DESCRIPTION OF THE TASK:
Only lines containing the string "that" belong in the answer; copy all of them from the entries.

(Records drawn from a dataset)

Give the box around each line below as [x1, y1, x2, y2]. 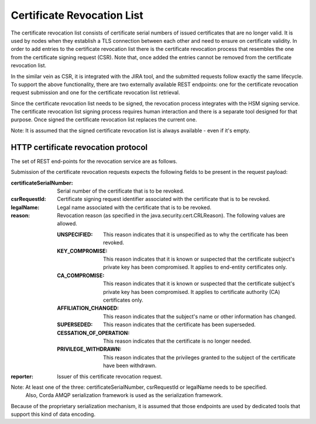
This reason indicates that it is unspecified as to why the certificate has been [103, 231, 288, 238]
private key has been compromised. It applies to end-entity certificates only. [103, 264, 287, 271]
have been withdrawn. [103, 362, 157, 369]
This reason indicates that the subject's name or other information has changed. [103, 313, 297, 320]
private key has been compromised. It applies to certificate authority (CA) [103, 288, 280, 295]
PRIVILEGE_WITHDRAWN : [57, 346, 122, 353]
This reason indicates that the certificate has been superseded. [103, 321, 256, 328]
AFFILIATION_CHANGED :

YOUR RESPONSE:
This reason indicates that it is unspecified as to why the certificate has been [103, 231, 288, 238]
This reason indicates that the subject's name or other information has changed. [103, 313, 297, 320]
This reason indicates that the certificate has been superseded. [103, 321, 256, 328]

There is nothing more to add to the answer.